On April 13, 1919, over twenty thousand unarmed Indians, mainly Sikhs, peacefully assembled in Jallianwala Bagh, Amritsar, to listen to several prominent local leaders speak out against British colonial rule in India and against the arrest and deportation of Dr. Satya Pal, Dr. Saifuddin Kitchlew, and few others under the unpopular Rowlatt Act. Udham Singh Kamboj and his friends from the orphanage were serving water to the crowd.

Not much later, a band of 90 soldiers armed with rifles and khukris (Gurkha short swords) marched to the park accompanied by two armoured cars with mounted machine guns. The vehicles were unable to enter the Bagh owing to the narrow entrance. Brigadier-General Reginald Dyer was in command. The troops had entered the Bagh by about 5:15 PM. With no warning to the crowd to disperse, Dwyer ordered his troops to open fire. The attack lasted ten minutes. Since the only exit was barred by soldiers, people tried to climb the walls of the park. Some also jumped into a well inside the compound to escape the bullets. A plaque in the monument says that 120 bodies were plucked out of the well alone.
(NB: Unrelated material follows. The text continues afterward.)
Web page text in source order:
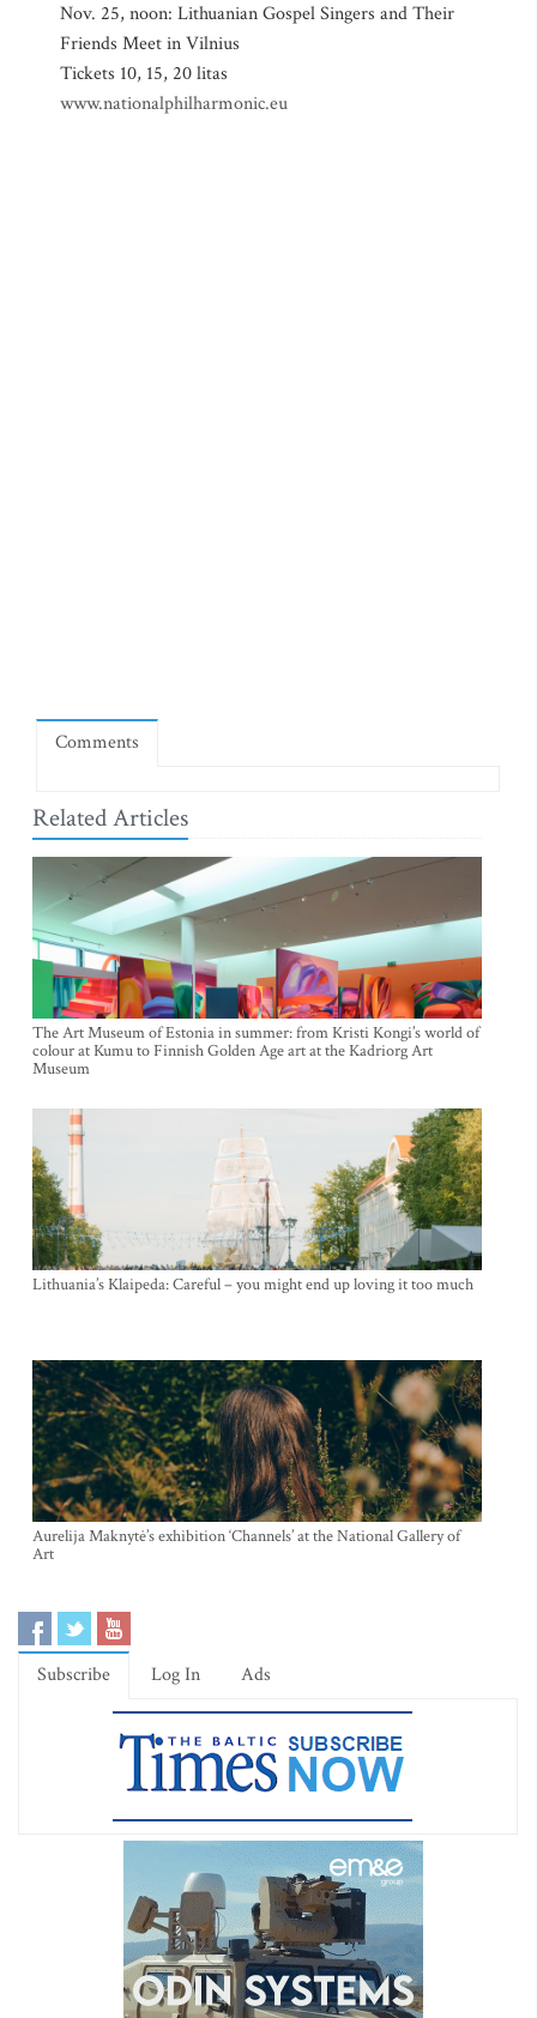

Udham Singh mainly held Michael O'Dwyer responsible for what came to be known as the Amritsar Massacre. New research supporting this fact reveal the massacre to have occurred with the Governor's full connivance "to teach the Indians a lesson, to make a wide impression and to strike terror throughout Punjab". The incident had greatly shaken young Udham Singh Kamboj and proved a turning point in his life. After bathing in the holy sarovar (pool of nectar), Udham Singh Kamboj took a silent vow and solemn pledge in front of the Golden Temple to wreak a vengeance on the perpetrators of the crime and to restore honour to what he saw as a humiliated nation.